Y así se rehízo la fila detrás de nuestros dos hombres.
En el poste había marcados tres números, y eran para mí la clave inicial de un gran enigma: ya no eran los números de ómnibus que iban a Retiro y a la Facultad de Derecho, al Hospital de Clínicas o a Belgrano, sino a las puertas de lo Desconocido.
Subieron al ómnibus que va a Belgrano y yo detrás de ellos, después de hacer pasar ante mí a un par de personas que debían servirme de aisladores.
Cuando el ómnibus llegó a Cabildo, me empecé a preguntar en qué parte de Belgrano bajarían. El ómnibus siguió sin que el hombrecito diera señales de preocupación. Hasta que al llegar a Virrey del Pino empezó a pedir paso y se acomodaron al lado de la puerta de bajada. Descendieron en la calle Sucre. Por Sucre siguieron hasta Obligado y por esta calle, derecho hacia el norte, hasta Juramento, por ella hasta Cuba, por Cuba nuevamente hacia el norte; al llegar a Monroe volvieron a Obligado y, por esta calle, volvieron a la placita por la que habían pasado antes, esa placita que está en Echeverría y Obligado.
Era evidente: se trataba de despistar. Pero ¿a quién? ¿A mí? ¿A cualquier individuo que, como yo, anduviese en la pista? Esa hipótesis no era descartable, pues, como es natural, no he sido yo el primero que ha intentado penetrar en el mundo secreto. Es probable que a lo largo de la historia humana haya habido muchos y, en cualquier caso, sospecho de dos: uno, Strindberg, que pagó con la locura; y el otro, Rimbaud, a quien se empezó a perseguir ya antes del viaje al Africa, tal como se entrevé en una carta que el poeta mandó a su hermana y que Jacques Rivière interpreta erróneamente.

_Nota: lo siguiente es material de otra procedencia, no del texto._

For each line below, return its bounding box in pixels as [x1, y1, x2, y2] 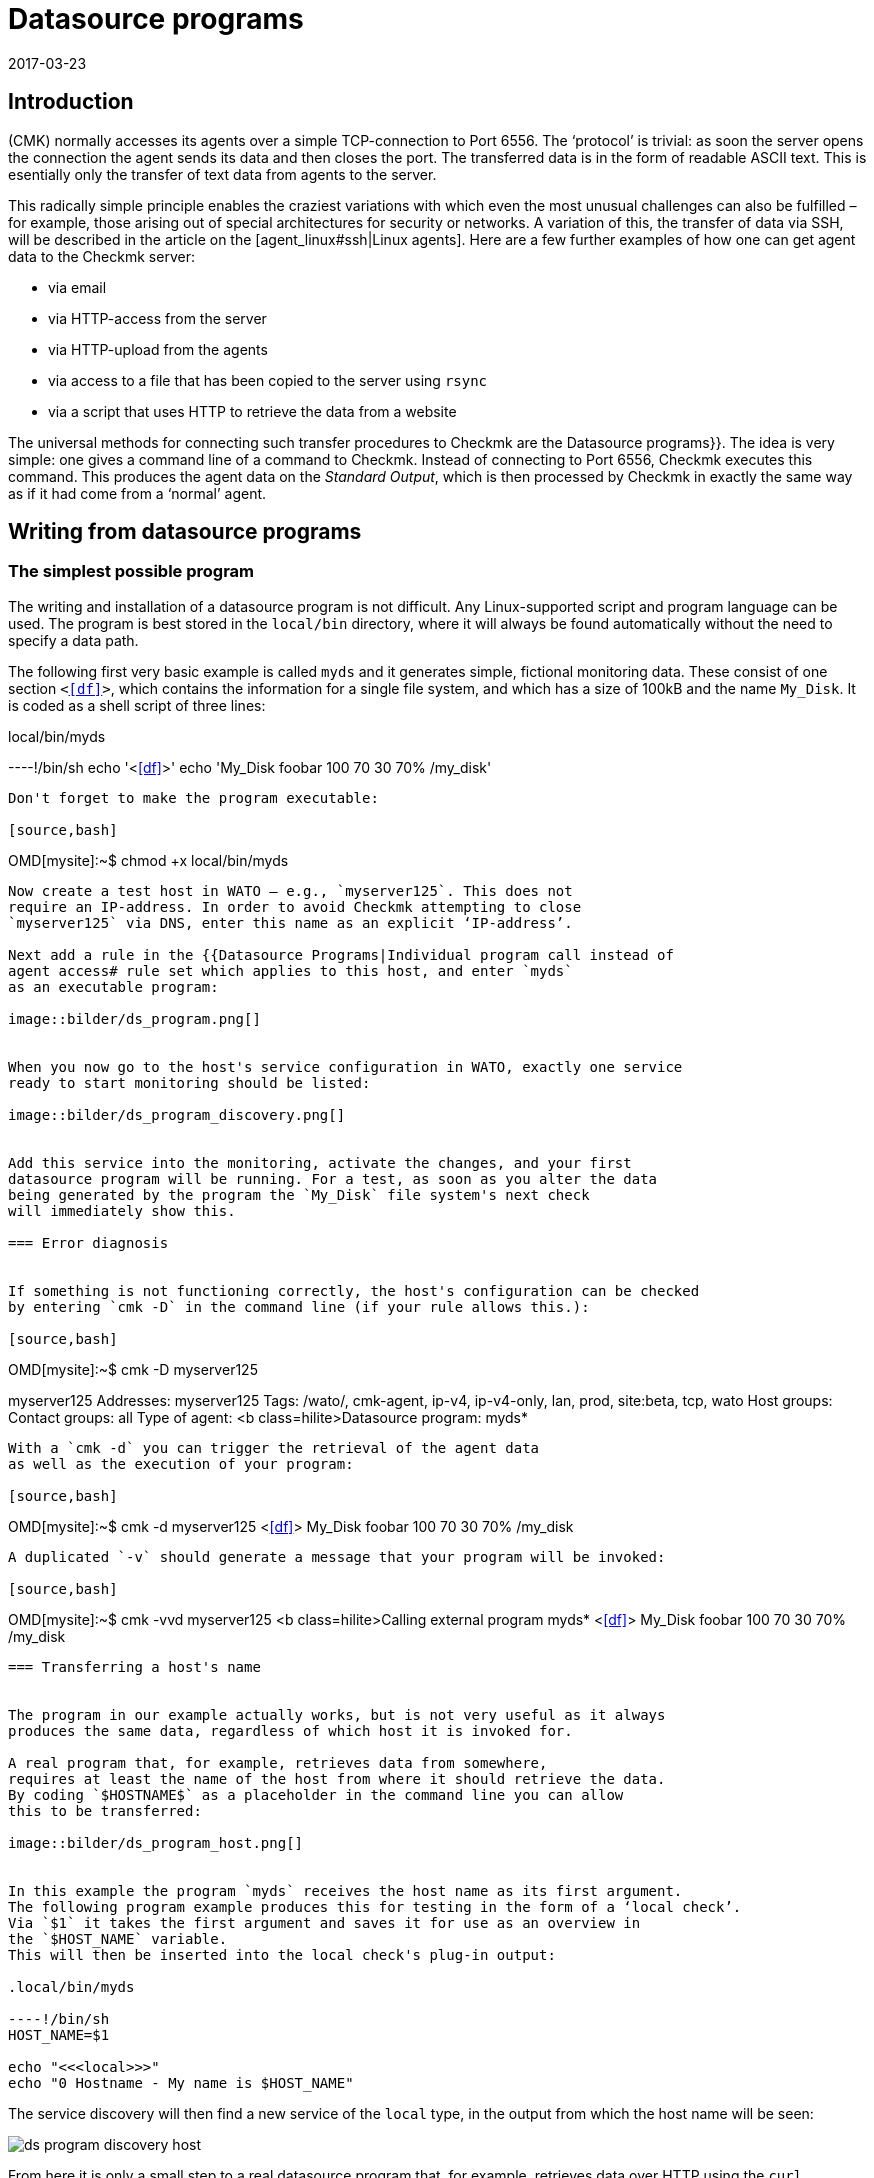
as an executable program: [8, 978, 219, 995]
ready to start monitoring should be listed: [8, 1074, 371, 1091]
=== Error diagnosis [8, 1234, 169, 1251]
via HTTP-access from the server [48, 309, 267, 327]
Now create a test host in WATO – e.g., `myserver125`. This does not [8, 882, 573, 899]
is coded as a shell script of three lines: [8, 696, 266, 714]
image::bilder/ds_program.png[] [8, 1010, 261, 1027]
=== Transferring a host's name [8, 1658, 261, 1675]
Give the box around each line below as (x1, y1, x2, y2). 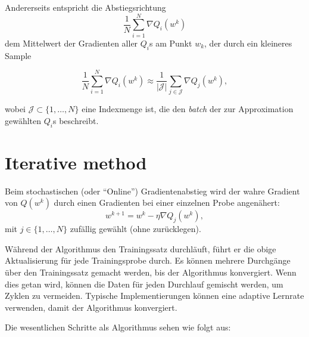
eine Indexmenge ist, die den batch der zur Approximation (82, 103, 294, 115)
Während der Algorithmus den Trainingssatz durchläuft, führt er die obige (5, 242, 276, 255)
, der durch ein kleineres (204, 36, 292, 49)
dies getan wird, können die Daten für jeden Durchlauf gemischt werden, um (5, 277, 283, 290)
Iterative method (5, 150, 147, 174)
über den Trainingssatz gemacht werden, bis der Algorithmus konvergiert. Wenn (5, 265, 296, 278)
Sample (5, 49, 32, 61)
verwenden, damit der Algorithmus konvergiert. (5, 301, 177, 313)
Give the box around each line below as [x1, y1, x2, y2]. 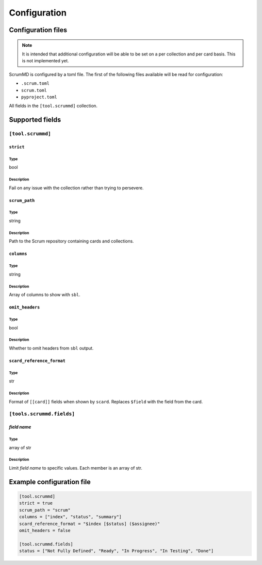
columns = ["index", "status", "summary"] [19, 514, 122, 520]
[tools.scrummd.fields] [9, 411, 75, 417]
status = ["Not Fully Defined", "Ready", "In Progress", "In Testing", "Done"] [19, 548, 214, 554]
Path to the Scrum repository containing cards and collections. [9, 238, 134, 244]
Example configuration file [9, 477, 91, 486]
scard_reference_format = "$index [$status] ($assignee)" [19, 521, 160, 527]
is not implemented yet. [22, 58, 69, 64]
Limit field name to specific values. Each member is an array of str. [9, 465, 143, 471]
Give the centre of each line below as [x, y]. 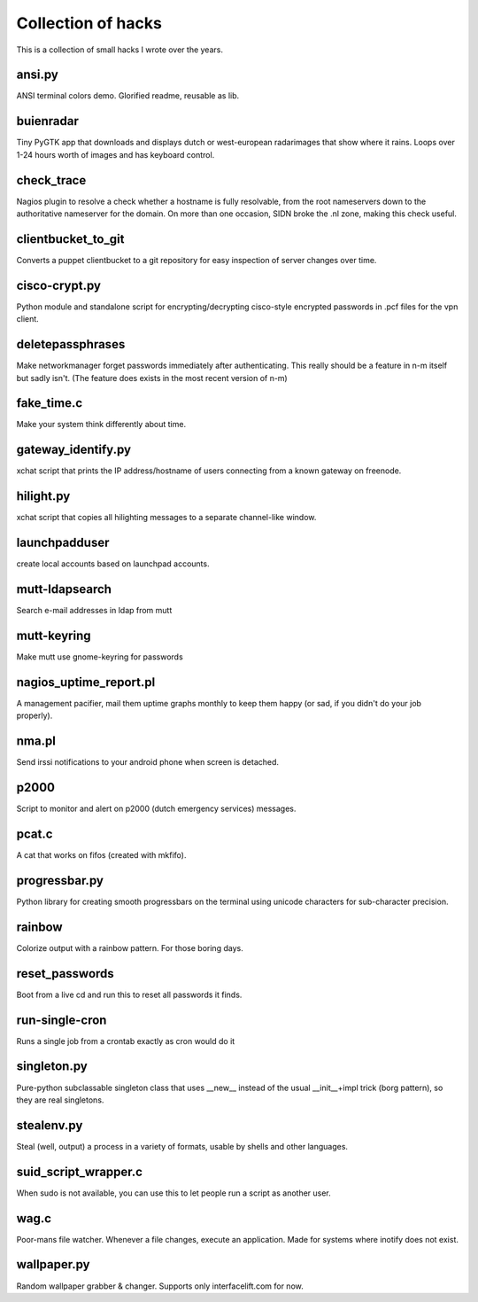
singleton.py [52, 1067]
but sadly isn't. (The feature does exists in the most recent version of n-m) [152, 378]
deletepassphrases [71, 344]
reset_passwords [65, 974]
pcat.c [35, 834]
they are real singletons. [60, 1100]
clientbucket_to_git [70, 239]
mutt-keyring [54, 635]
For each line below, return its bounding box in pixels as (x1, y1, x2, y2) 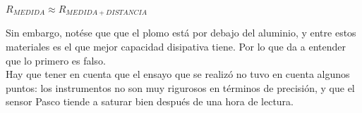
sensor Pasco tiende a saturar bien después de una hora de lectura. (6, 94, 294, 109)
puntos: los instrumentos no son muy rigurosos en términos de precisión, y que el (6, 80, 355, 95)
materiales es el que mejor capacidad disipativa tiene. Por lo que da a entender (6, 39, 346, 54)
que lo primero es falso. (6, 53, 106, 67)
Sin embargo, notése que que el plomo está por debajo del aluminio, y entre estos (6, 25, 356, 40)
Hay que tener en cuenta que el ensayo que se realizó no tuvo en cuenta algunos (6, 67, 350, 81)
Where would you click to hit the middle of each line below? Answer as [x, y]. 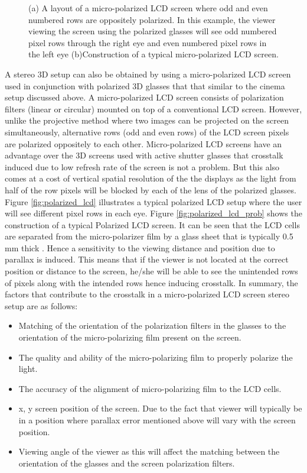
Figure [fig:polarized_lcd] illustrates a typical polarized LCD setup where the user [153, 201]
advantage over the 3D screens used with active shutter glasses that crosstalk [144, 155]
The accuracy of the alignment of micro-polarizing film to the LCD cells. [150, 388]
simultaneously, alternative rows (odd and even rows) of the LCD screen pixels [147, 132]
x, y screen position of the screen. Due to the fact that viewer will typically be [160, 408]
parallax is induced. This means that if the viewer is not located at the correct [147, 259]
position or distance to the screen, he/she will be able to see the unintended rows [151, 271]
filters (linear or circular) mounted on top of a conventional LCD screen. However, [153, 108]
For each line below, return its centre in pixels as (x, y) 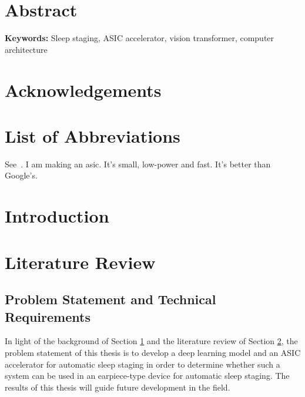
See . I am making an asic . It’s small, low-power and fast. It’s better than (138, 164)
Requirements (48, 316)
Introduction (57, 216)
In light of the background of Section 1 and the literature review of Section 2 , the (151, 341)
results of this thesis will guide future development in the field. (118, 387)
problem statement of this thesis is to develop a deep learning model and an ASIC (153, 352)
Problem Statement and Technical (110, 299)
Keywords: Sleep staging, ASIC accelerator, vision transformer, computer (140, 38)
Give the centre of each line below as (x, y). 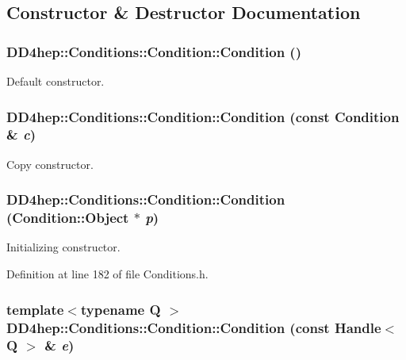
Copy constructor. (50, 164)
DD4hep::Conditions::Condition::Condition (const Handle (194, 327)
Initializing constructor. (63, 247)
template (35, 309)
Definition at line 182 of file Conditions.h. (107, 274)
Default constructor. (56, 81)
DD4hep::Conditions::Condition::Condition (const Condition (203, 116)
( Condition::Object (68, 218)
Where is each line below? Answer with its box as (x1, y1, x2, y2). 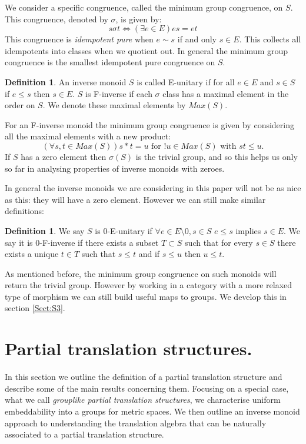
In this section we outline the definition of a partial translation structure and (5, 370, 282, 383)
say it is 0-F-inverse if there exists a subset (5, 236, 159, 248)
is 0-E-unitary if (95, 224, 152, 236)
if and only (177, 33, 217, 45)
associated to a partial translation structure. (5, 428, 164, 440)
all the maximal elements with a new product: (5, 130, 171, 142)
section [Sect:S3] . (5, 302, 65, 314)
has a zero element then (21, 150, 107, 162)
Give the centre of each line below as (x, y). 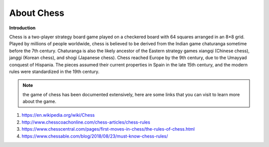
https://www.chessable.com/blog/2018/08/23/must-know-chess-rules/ (95, 136)
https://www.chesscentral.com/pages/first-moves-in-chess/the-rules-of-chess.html (108, 129)
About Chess (37, 13)
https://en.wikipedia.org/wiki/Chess (58, 115)
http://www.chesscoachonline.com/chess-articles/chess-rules (86, 122)
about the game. (40, 101)
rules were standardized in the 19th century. (54, 72)
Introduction (22, 28)
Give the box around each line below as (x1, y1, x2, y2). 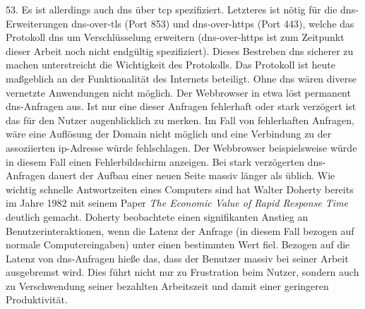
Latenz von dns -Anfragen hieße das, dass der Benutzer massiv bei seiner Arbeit (6, 250, 349, 265)
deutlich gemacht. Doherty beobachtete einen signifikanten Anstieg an (6, 209, 309, 224)
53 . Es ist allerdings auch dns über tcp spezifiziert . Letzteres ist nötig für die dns (6, 2, 356, 16)
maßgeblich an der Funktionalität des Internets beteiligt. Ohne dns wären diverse (6, 71, 357, 85)
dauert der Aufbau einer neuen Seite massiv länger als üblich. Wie (48, 168, 335, 183)
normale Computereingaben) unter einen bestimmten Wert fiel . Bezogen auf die (6, 237, 350, 252)
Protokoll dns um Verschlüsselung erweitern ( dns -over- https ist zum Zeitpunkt (6, 30, 345, 44)
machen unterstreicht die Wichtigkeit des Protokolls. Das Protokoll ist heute (6, 57, 335, 72)
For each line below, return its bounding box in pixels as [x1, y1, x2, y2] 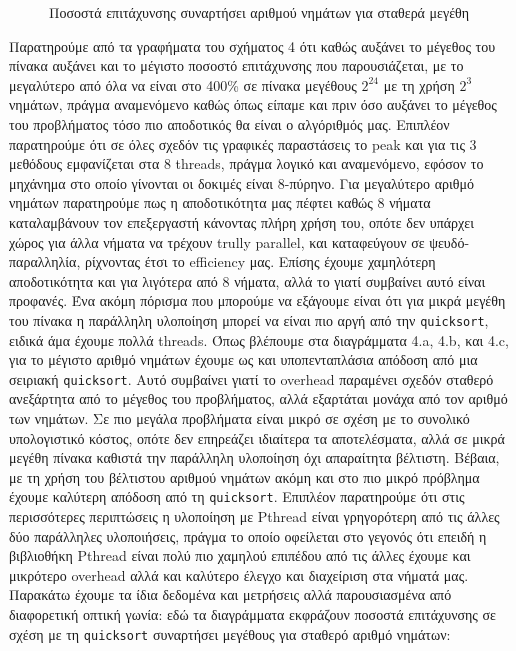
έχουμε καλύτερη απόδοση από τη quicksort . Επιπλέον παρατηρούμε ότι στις [9, 486, 465, 507]
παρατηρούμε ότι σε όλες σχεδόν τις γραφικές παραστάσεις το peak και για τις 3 [9, 133, 477, 154]
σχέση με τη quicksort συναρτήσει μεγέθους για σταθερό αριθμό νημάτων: [9, 623, 451, 644]
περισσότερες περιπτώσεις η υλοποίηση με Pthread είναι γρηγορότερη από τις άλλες [9, 506, 500, 527]
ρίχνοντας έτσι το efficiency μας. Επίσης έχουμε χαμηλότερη [84, 251, 436, 272]
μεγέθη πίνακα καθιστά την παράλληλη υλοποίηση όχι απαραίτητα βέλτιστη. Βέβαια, [9, 447, 500, 468]
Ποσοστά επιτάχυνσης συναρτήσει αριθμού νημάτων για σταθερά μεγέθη [49, 2, 470, 22]
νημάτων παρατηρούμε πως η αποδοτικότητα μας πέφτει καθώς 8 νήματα [9, 192, 431, 213]
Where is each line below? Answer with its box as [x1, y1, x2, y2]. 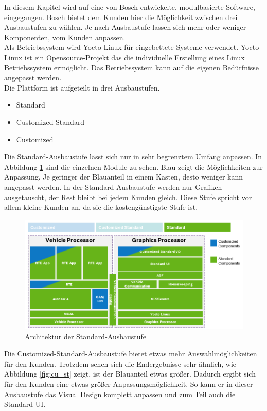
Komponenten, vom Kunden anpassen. [4, 31, 126, 42]
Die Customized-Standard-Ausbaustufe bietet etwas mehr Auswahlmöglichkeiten [4, 348, 257, 359]
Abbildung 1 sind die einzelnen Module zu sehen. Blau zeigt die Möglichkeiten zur [4, 161, 263, 172]
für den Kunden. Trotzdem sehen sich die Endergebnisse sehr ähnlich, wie [4, 358, 237, 369]
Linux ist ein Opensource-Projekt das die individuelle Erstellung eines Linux [4, 51, 245, 62]
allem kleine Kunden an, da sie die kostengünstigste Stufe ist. [4, 202, 198, 212]
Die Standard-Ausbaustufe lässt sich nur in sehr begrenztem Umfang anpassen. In [4, 151, 262, 162]
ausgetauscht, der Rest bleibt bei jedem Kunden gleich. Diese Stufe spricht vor [4, 191, 252, 202]

También cabía la suposición de que se tratara de despistar a Iglesias, teniendo presente el finísimo sentido de orientación que adquiere el hombre desde el momento en que pierde la vista. Pero ¿para qué?
Sea como fuere, después de aquel recorrido iterativo volvieron a la placita donde está la iglesia de la Inmaculada Concepción. Por un instante creí que entrarían en ella, y vertiginosamente pensé en criptas y en algún secreto pacto entre las dos organizaciones. Pero no: se dirigieron hacia ese curioso rincón de Buenos Aires, formado por una fila de viejas casas de dos pisos, tangentes al círculo de la iglesia.
Entraron por una de las puertas que da a los pisos altos y comenzaron a subir la sórdida y vieja escalera de madera.